Зангвилл очень увлекался крокетом, хотя у него не было задатков сильного игрока. Уэллс играл неплохо. Конечно, он постоянно стремился переделать правила и придумать собственную новую игру. Мне в конце концов пришлось забросить свою площадку. Она была разбита посреди выгона, где паслись молодые бычки местного фермера. Они не могли спокойно видеть сочную зеленую травку. Я огородил площадку колючей проволокой, но бычков это не смущало. Сговорившись, они вдруг все разом наклоняли головы и бросались в атаку. Не всегда им удавалось прорваться, но нас это неизменно отвлекало. Соловей садился на столбик изгороди и пел — часто даже во время игры. Соловьи любят выступать перед зрителями. Другой соловей свил гнездо у нас в саду, близ Марлоу. Соловьи, как и ласточки, каждый год возвращаются на насиженное место. Если подойти к калитке и посвистеть, он прилетал и, сидя на ветке боярышника, пел, пока вы готовы были его слушать.
Глава XI
Америка[36]
— Как вам нравится в Америке?
— О! — удивился я. — Мы уже там?
— Скоро будем, — ответил мой собеседник. — Как произносится ваше имя?
Я ответил. Он повторил погромче, чтобы коллеги тоже услышали. Коллег было человек шесть. Все они сделали пометки в блокнотах.

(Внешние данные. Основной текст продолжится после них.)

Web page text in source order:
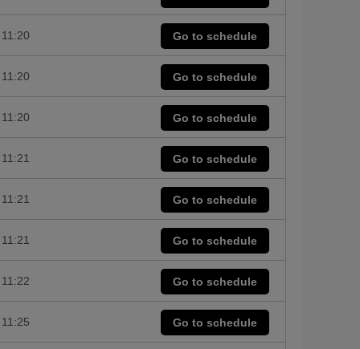
Go to schedule
11:20
Go to schedule
11:20
Go to schedule
11:20
Go to schedule
11:21
Go to schedule
11:21
Go to schedule
11:21
Go to schedule
11:22
Go to schedule
11:25
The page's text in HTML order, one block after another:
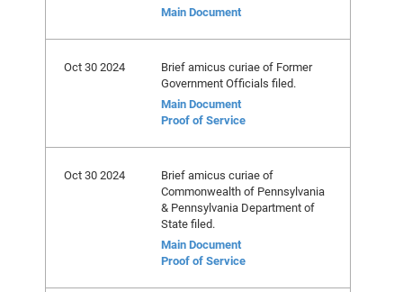
Main Document
Oct 30 2024
Brief amicus curiae of Former
Government Officials filed.
Main Document
Proof of Service
Oct 30 2024
Brief amicus curiae of
Commonwealth of Pennsylvania
& Pennsylvania Department of
State filed.
Main Document
Proof of Service
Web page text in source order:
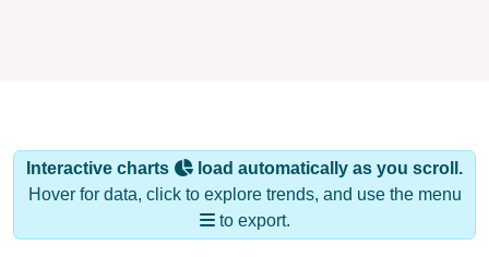
Interactive charts
load automatically as you scroll.
Hover for data, click to explore trends, and use the menu
to export.
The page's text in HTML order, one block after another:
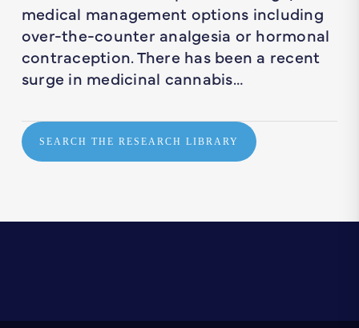
medical management options including
over-the-counter analgesia or hormonal
contraception. There has been a recent
surge in medicinal cannabis…
SEARCH THE RESEARCH LIBRARY
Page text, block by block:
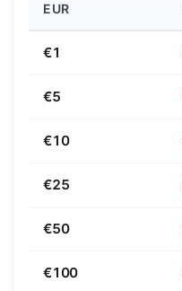
EUR
€1
€5
€10
€25
€50
€100
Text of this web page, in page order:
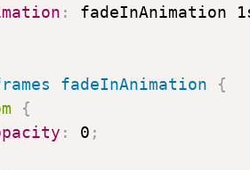
: fadeInAnimation
fadeInAnimation
{
{
: 0 ;
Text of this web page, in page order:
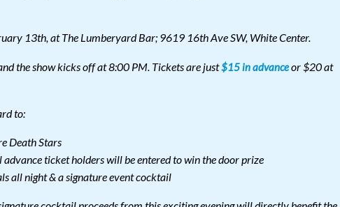
13th, at The Lumberyard Bar; 9619 16th Ave SW, White Center.
the show kicks off at 8:00 PM. Tickets are just$15 in advanceor $20 at
to:
Death Stars
ticket holders will be entered to win the door prize
all night & a signature event cocktail
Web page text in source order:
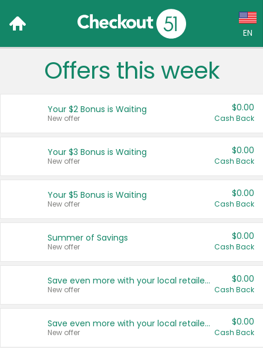
EN
Language:
Français (CA)
United States
Offers this week
Your $2 Bonus is Waiting
New offer
$0.00
Cash Back
Your $3 Bonus is Waiting
New offer
$0.00
Cash Back
Your $5 Bonus is Waiting
New offer
$0.00
Cash Back
Summer of Savings
New offer
$0.00
Cash Back
Save even more with your local retailers
New offer
$0.00
Cash Back
Save even more with your local retailers
New offer
$0.00
Cash Back

— Чем, на ваш взгляд, американский юмор отличается от английского?
Дул пронизывающий северный ветер, а я еще не завтракал. Я поднатужился изо всех сил.
— Юмор — это природное явление, он всегда произрастает на национальной почве. В Англии, если не забираться в глубь веков дальше Чосера…
Никто меня не слушал. Все деловито записывали. Я не мог понять, откуда они явились? Из моря, по всей видимости. Я прогуливался по палубе, высматривая Нью-Йорк на горизонте, и вдруг очутился посреди небольшой толпы. За всех говорил коренастый рыжий джентльмен с военной выправкой. Остальные представляли собой разношерстную компанию. Некоторые выглядели совсем мальчишками.
— Историю рассказать можете? — спросил он.
Я вытаращил глаза.
— Историю? Вы хотите, чтобы я вам рассказал какую-то историю?
— Ну да, — ответил он.
Что это значит? Они хотят, чтобы я вот так с ходу принялся рассказывать истории без четверти восемь утра? И какая история им нужна? Приключенческая, романтическая, просто любовный эпизод? Мне представилось, что я сижу среди группы внимательных слушателей — быть может, усадив младшего к себе на колени.
Он заметил мою растерянность и подсказал:
— Какое-нибудь происшествие за время плавания? Забавный случай?
Я испытал облегчение, какое чувствует приговоренный к казни, узнав о помиловании. В порыве благодарности я старался сочинить забавный случай, который мог бы со мной произойти. Будь у меня немного времени, может, это бы удалось, но они стояли вокруг, держа карандаши на изготовку, и пришлось ограничиться правдой. Единственное достойное упоминания происшествие — на третий день плавания мы встретили айсберг. Маленький совсем, бестолковый айсберг. Я его принял за обломок кораблекрушения, а другой пассажир, глядя в подзорную трубу, назвал его полярным медведем. Если бы не бармен, мы бы так и не узнали, что видели айсберг. Я разукрасил эту историю, как мог, расписал, как мы «уходили» от айсберга, и всячески расхвалил действия капитана. Мой рассказ появился в вечерних газетах под заголовком: «Ледяная королева показывает зубы».
С этого момента общение наладилось. Они поняли, что я по крайней мере стараюсь. Я рассказал, какое впечатление на меня произвели американки — точнее, наверняка произведут, когда мы с ними встретимся, — и ответил на вопросы о том, что я думаю о Христофоре Колумбе, американской драматургии, будущем Калифорнии, президенте Рузвельте и Элизабет Б. Паркер. Кто такая Элизабет Б. Паркер, не знаю и по сей день, но тут я, видимо, сам виноват.
Насколько я понял, она — одна из тогдашних кумиров Америки (они там часто меняются), поэтому сказал, что ради встречи с ней, среди прочего, и приехал в Соединенные Штаты. Это всем понравилось, и мы расстались друзьями.